Lalu air matanya mulai jatuh.

Semakin lama semakin deras.

Pipinya memerah.

Wajahnya terlihat menahan haru.

Bahkan ketika berpamitan dengan teman-teman yang lain, tangisnya belum juga berhenti.

Saat itu saya hanya bisa memperhatikan dari kejauhan sambil bertanya-tanya.

Mengapa Ida menangis?

Apakah karena harus berpisah dengan teman-teman yang baru dikenalnya beberapa hari?

Apakah karena suasana kebersamaan ini terasa terlalu cepat berakhir?

Ataukah karena selama empat hari itu kami benar-benar telah menjadi sebuah keluarga kecil yang saling menerima apa adanya?

Saya tidak pernah benar-benar menanyakan jawabannya kepada Ida.

Mungkin sampai hari ini pun hanya Ida yang tahu alasan sebenarnya.

Tetapi saya belajar satu hal.

Ternyata membangun kekompakan tidak selalu membutuhkan waktu lama.

Kadang yang dibutuhkan hanya kebersamaan yang tulus.

Empat hari memang terlalu singkat untuk disebut persahabatan sejati.

Namun empat hari ternyata cukup untuk menumbuhkan rasa memiliki.

Cukup untuk membuat orang saling peduli.

Cukup untuk membuat orang merasa kehilangan ketika harus berpisah.

Dan jika ada seseorang yang sampai menangis saat perpisahan tiba, mungkin itu pertanda bahwa kebersamaan yang dibangun selama empat hari tersebut bukanlah sesuatu yang biasa-biasa saja.

Refleksi

Bertahun-tahun kemudian, saya semakin yakin bahwa manusia sebenarnya tidak terlalu sulit untuk disatukan.
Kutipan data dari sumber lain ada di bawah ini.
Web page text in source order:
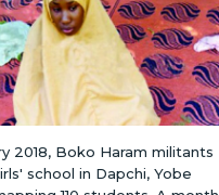
2018, Boko Haram militants
school in Dapchi, Yobe
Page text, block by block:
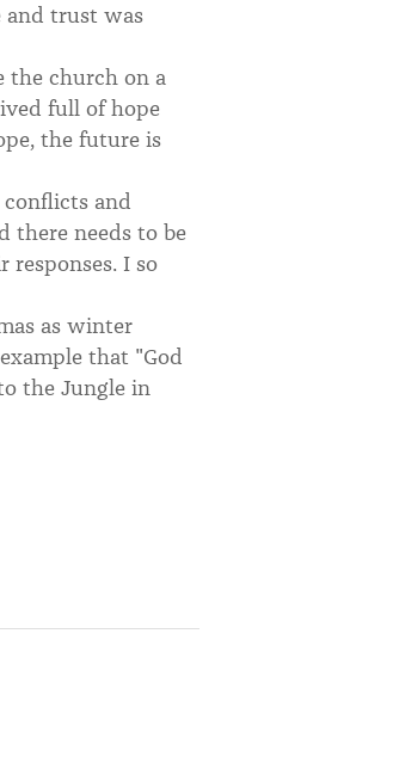
and trust was
the church on a
full of hope
the future is
conflicts and
there needs to be
responses. I so
as winter
that "God
the Jungle in
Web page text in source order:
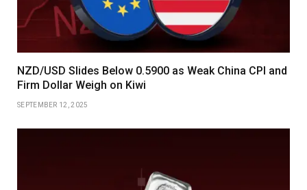
NZD/USD Slides Below 0.5900 as Weak China CPI and
Firm Dollar Weigh on Kiwi
SEPTEMBER 12, 2025
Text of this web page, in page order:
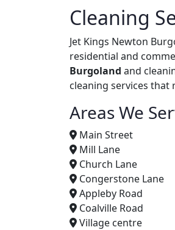
Cleaning
Jet Kings Newton
residential and
Burgoland and
cleaning services
Areas We
Main Street
Mill Lane
Church Lane
Congerstone Lane
Appleby Road
Coalville Road
Village centre

Yang sulit adalah menciptakan ruang yang membuat orang merasa nyaman menjadi dirinya sendiri.

Ketika seseorang merasa diterima, ia akan mulai membuka hati.

Ketika seseorang merasa dihargai, ia akan mulai percaya.
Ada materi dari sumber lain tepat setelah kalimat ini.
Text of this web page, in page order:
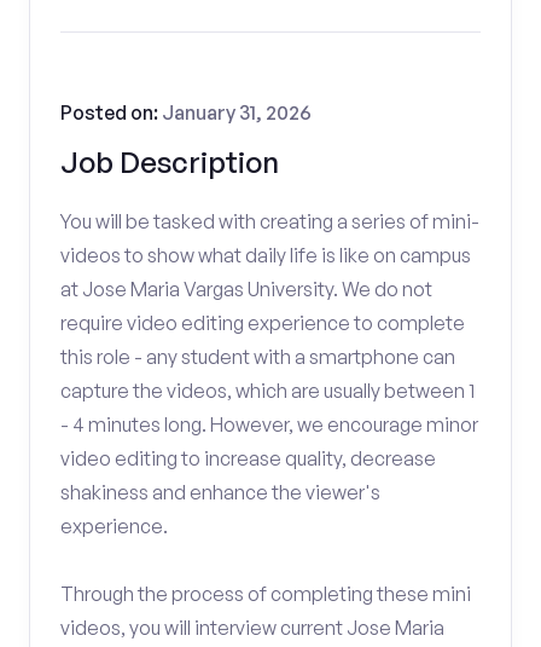
Job Description
Posted on: January 31, 2026
You will be tasked with creating a series of mini-
videos to show what daily life is like on campus
at Jose Maria Vargas University. We do not
require video editing experience to complete
this role - any student with a smartphone can
capture the videos, which are usually between 1
- 4 minutes long. However, we encourage minor
video editing to increase quality, decrease
shakiness and enhance the viewer's
experience.
Through the process of completing these mini
videos, you will interview current Jose Maria
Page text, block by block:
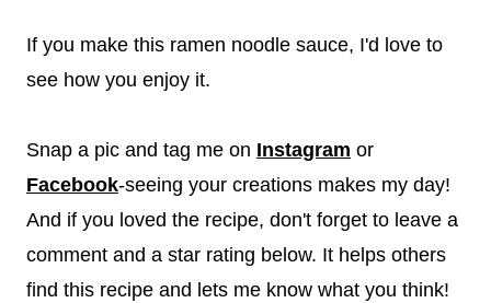
If you make this ramen noodle sauce, I'd love to
see how you enjoy it.
Snap a pic and tag me on Instagram or
Facebook-seeing your creations makes my day!
And if you loved the recipe, don't forget to leave a
comment and a star rating below. It helps others
find this recipe and lets me know what you think!
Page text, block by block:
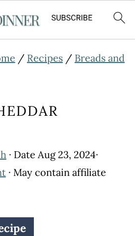
/ Recipes/ Breads and
· Date Aug 23, 2024·
· May contain affiliate

Dan ketika seseorang merasa menjadi bagian dari sebuah keluarga, maka hubungan yang terbangun sering kali jauh lebih kuat daripada sekadar hubungan kerja atau organisasi.
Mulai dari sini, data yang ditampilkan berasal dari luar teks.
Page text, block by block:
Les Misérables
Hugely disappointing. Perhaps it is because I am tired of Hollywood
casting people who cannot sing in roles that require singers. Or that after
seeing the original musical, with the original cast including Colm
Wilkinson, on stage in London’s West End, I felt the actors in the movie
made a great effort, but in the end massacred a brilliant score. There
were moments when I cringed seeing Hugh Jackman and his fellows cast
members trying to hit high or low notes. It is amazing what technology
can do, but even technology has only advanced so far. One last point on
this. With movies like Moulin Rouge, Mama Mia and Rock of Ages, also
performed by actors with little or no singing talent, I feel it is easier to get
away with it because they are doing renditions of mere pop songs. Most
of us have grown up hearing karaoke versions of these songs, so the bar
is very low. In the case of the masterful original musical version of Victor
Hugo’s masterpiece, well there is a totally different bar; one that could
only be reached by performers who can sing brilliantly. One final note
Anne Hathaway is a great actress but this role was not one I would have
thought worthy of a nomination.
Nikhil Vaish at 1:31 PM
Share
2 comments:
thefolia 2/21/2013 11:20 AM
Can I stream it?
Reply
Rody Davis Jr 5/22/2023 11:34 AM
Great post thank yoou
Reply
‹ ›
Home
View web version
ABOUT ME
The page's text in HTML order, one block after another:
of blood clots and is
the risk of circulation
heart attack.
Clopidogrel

Saya melihat hal yang sama berulang kali dalam berbagai perjalanan hidup saya.

Di organisasi pecinta alam.

Di panjat tebing.

Di komunitas.

Di paguyuban.

Di desa wisata.

Bahkan di lingkungan kerja.

Yang membuat sebuah kelompok bertahan bukanlah aturan yang ketat atau program yang hebat.

Yang membuat orang ingin tetap bersama adalah kenangan yang mereka bangun bersama.

Mungkin itulah makna sebenarnya dari tangisan Ida sore itu.

Bukan sekadar sedih karena pulang.

Tetapi sedih karena harus meninggalkan sebuah kebersamaan yang terasa begitu hangat.

Dan bagi saya, tidak ada sertifikat atau kuesioner evaluasi yang lebih jujur daripada air mata itu.

Karena air mata tidak bisa dibuat-buat.

Ia muncul ketika hati merasa kehilangan sesuatu yang berharga.

Sejak saat itu saya percaya, tugas seorang pemimpin bukan pertama-tama membuat orang bekerja bersama.

Tugasnya adalah membuat orang merasa menjadi bagian dari sesuatu yang layak untuk diperjuangkan bersama.

Karena ketika hati sudah menyatu, kekompakan biasanya akan tumbuh dengan sendirinya.